Der Krater liegt unter einer bis zu 1500 Meter mächtigen Sedimentschicht, die bei einer Tiefe von etwa 40 Metern den Boden der Nordsee bildet. Studien deuten darauf hin, dass das Gebiet zum Zeitpunkt der Kraterbildung 50 bis 300 Meter unter der Wasseroberfläche lag.

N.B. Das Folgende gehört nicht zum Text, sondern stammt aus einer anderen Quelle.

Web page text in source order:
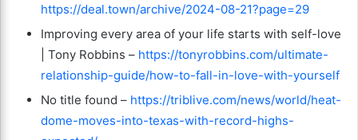
https://deal.town/archive/2024-08-21?page=29
Improving every area of your life starts with self-love
| Tony Robbins – https://tonyrobbins.com/ultimate-
relationship-guide/how-to-fall-in-love-with-yourself
No title found – https://triblive.com/news/world/heat-
dome-moves-into-texas-with-record-highs-

Allen und Stewart kamen nach der Untersuchung des Kraters zu dem Schluss, dass der Impakt eines Meteoriten die bestmögliche Erklärung für dessen Ursprung darstellt. Sie prüften bereits unmittelbar nach der Entdeckung des Kraters alternative Mechanismen, verwarfen diese aber wieder. Vulkanismus wurde ausgeschlossen, da der Krater nicht die für vulkanische Eruptionen typischen magnetischen Anomalien aufweist. Auch die Erosion von Salzablagerungen – ein bekannter Mechanismus zur Bildung kraterähnlicher Strukturen – wurde ausgeschlossen, da die Schichten aus Trias und Perm unterhalb des Kraters keine Erosionsspuren aufwiesen. Als starkes Indiz für einen Meteoriteneinschlag wird der Zentralberg innerhalb des Kraters angesehen, der sich ohne einen Einschlag kaum ausbilden kann.
Mineralogische und geochemische Untersuchungen von Bohrkernen aus der Zentralregion des Kraters wurden auf Anzeichen eines Meteoriteneinschlags hin untersucht. Anzeichen für Veränderungen der Minerale durch von einem Einschlag ausgehende Stoßwellen (Schock-Metamorphose) konnten dabei ebenso wenig gefunden werden, wie Spuren des verursachenden Meteoriten. (Lit.: Koeberl und Reimold, 2004)
Ein in ein Meer einschlagender Meteorit dieser Größe würde zudem große Tsunamis erzeugen. Die hierdurch an anderen Stellen gebildeten Ablagerungen würden einen definitiven Beweis für einen Einschlag darstellen, konnten jedoch bis 2004 nicht nachgewiesen werden. (Lit.: Smith, 2004)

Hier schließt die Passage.